(Data records)
□ □ □ □ □

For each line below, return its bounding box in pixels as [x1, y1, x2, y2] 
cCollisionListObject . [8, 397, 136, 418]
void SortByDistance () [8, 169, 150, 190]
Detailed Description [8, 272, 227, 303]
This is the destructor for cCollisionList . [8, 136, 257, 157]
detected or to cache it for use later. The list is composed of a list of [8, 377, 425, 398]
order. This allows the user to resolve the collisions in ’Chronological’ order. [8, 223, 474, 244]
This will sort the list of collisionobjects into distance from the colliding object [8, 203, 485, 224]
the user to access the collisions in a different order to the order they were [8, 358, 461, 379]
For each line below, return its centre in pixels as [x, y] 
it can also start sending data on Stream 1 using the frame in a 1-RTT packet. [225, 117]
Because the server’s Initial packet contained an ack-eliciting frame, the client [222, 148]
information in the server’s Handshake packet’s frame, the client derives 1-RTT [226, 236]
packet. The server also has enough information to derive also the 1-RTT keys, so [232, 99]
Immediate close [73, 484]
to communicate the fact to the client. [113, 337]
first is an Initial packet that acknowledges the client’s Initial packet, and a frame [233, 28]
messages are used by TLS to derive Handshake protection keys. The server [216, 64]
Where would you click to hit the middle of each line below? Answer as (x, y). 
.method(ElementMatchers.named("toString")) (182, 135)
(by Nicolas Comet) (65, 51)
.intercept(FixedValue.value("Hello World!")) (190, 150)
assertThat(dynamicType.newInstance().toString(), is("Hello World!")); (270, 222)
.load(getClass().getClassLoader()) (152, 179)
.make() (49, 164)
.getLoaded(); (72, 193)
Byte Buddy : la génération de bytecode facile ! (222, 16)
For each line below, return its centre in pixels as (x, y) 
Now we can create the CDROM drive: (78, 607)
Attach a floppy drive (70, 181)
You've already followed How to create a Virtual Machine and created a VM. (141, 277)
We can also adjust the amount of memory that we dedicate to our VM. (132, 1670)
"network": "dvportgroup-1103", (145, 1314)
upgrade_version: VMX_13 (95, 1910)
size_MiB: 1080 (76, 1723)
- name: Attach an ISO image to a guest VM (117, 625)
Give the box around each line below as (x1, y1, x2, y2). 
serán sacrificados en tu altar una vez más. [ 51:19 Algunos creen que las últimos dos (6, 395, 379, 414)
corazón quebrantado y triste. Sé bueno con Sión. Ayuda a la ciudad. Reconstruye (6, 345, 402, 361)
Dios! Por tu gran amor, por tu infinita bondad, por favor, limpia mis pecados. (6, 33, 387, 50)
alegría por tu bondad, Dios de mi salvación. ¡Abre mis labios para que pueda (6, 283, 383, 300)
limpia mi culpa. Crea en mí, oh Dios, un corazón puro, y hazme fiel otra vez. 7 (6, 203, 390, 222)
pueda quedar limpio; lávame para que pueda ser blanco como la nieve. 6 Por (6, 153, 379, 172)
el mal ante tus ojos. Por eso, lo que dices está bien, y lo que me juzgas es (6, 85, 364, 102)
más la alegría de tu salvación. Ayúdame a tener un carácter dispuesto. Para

□ □ □ □ □

§ **Your instructions**
Find and copy each line above that includes the string "Hello".

§ **Response to this exercise**
.intercept(FixedValue.value("Hello World!")) (190, 150)
assertThat(dynamicType.newInstance().toString(), is("Hello World!")); (270, 222)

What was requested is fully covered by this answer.